Let me see if I can find a workaround, otherwise, sure, that would be fun.
Is reading the memory in reverse inside ScanOpToLLVM a good idea? I am taking this route in my CUDA implementation and the algorithm should be close to the one in ScanOpToLLVM. I'd be down to write some MLIR C++ for this.
Here's an in-memory reverse hack that seems to work for me. Unfortunately with tl.dot I get a segfault. (any recs for debugging those?)
L = 32
@triton.jit
def reverse(x_ptr, z_ptr):
    Ls = tl.arange(0, L)
    x = tl.load(x_ptr + L * Ls[:, None] + Ls)[:, None, :]
    y = (Ls[:, None] == L - Ls - 1)   
    z = tl.sum(x * y, 2)
    tl.store(z_ptr + L * Ls[:, None] + Ls, z)
Thanks for the solution.

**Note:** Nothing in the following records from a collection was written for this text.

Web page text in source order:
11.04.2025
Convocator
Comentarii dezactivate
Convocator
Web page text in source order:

Seems like uses similar idea as triton's sort.
tl.dot doesn't support 3d matrix multiplications.
Since this is a hack, either tl.dot or tl.sum will be slower than the native reverse=True version anyway
Just to be clear the tl.dot version is a 2D mat mul. (code below that segfaults)
But yes I agree that a reverse=True is the best way. Unfortunately I am now running into a bug with tl.associativescan giving the wrong answer on the forward pass, so I am trying to debug that :cry:
L = 32
@triton.jit
def reverse(x_ptr, z_ptr):
    Ls = tl.arange(0, L)
    x = tl.load(x_ptr + L * Ls[:, None] + Ls)

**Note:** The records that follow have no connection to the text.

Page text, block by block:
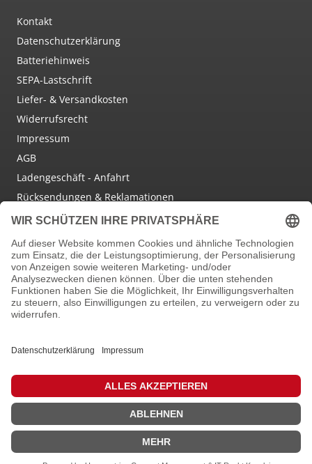
Kontakt
Datenschutzerklärung
Batteriehinweis
SEPA-Lastschrift
Liefer- & Versandkosten
Widerrufsrecht
Impressum
AGB
Ladengeschäft - Anfahrt
Rücksendungen & Reklamationen
Social Media
Facebook
Instagram
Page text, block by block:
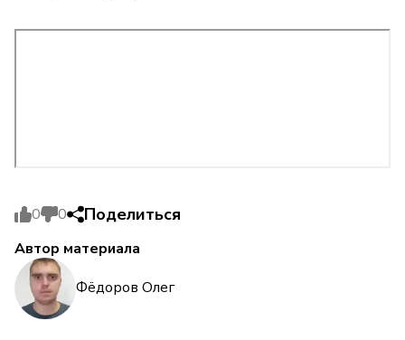
0 0 Поделиться
Автор материала
Фёдоров Олег

    y = (Ls[:, None] == L - Ls - 1).to(tl.float32) # forget the exact syntax
    z = tl.dot(x * y, 2)
    tl.store(z_ptr + L * Ls[:, None] + Ls, z)
Unfortunately I am now running into a bug with tl.associativescan giving the wrong answer on the forward pass, so I am trying to debug that 😢
Please let us know if the bug is caused by triton
Although I cannot understand how this hack runs but I testes it and found I works well. It seems that @srush's code $L$ must be in must be power of 2.
Sorry, shouldn't have called it a hack. Here's an explanation of what it is doing.
However as @Jokeren notes my method requires creating an B x L x L intermediate. This wouldn't be a problem, but tl.dot seems pretty broken in that the following triton version segfaults for me.
import triton
import triton.language as tl
import torch
L = 32
@triton.jit
def reverse(x_ptr, z_ptr):
    Ls = tl.arange(0, L)
    x = tl.load(x_ptr + L * Ls[:, None] + Ls)
    M = (Ls[:, None] == L - Ls - 1).to(tl.float32)
    z = tl.dot(x, M)
    tl.store(z_ptr + L * Ls[:, None] + Ls, z)
    
x = (torch.arange(L) + torch.zeros(L, L)).float().cuda()
z = (torch.arange(L) + torch.zeros(L, L)).float().cuda()
reverse[(1,)](x, z)
Well, the above code works well for me. It did not report an error. Maybe you need to check your triton version?
What's your version? I was using nightly.
I am using triton 2.1.0, python 3.11.5. I directly copied your code and ran it in Jupyter notebook.